Segment Open

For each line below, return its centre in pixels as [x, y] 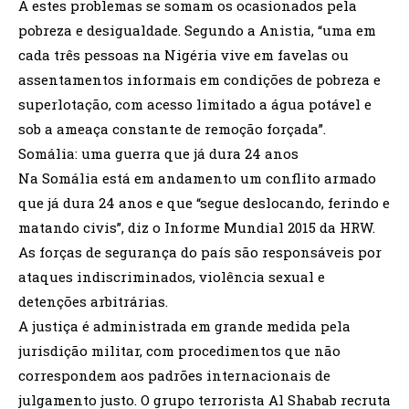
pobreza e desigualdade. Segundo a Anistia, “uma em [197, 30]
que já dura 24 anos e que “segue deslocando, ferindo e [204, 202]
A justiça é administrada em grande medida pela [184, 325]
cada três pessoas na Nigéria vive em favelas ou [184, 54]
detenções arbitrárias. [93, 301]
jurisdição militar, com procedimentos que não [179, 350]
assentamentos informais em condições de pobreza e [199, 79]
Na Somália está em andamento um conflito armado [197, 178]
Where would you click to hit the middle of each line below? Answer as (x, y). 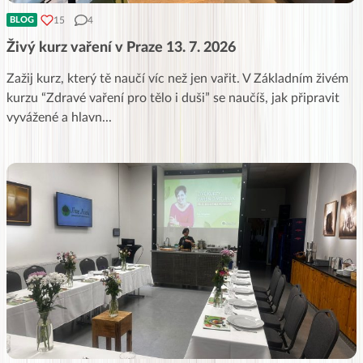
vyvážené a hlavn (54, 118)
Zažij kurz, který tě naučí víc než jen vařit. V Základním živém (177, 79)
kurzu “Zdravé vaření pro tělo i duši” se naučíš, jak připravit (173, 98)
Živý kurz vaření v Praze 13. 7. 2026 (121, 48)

Segment Closed
Segment Open

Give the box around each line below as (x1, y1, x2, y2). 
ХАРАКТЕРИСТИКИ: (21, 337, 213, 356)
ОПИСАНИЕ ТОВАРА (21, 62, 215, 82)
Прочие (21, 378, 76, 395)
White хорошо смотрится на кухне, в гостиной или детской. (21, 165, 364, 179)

Segment Closed
Segment Open

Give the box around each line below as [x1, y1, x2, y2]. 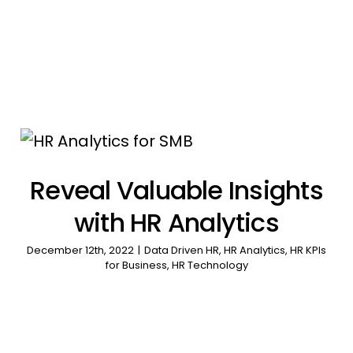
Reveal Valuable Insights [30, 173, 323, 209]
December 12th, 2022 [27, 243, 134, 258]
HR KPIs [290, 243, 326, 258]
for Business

Segment Closed

Look above for the line holding "Reveal Valuable Insights [30, 173, 323, 209]" and the line holding "for Business", then output exactly those two lines and every line between them, nothing more.

**Exercise answer**
Reveal Valuable Insights [30, 173, 323, 209]
December 12th, 2022 [27, 243, 134, 258]
HR KPIs [290, 243, 326, 258]
for Business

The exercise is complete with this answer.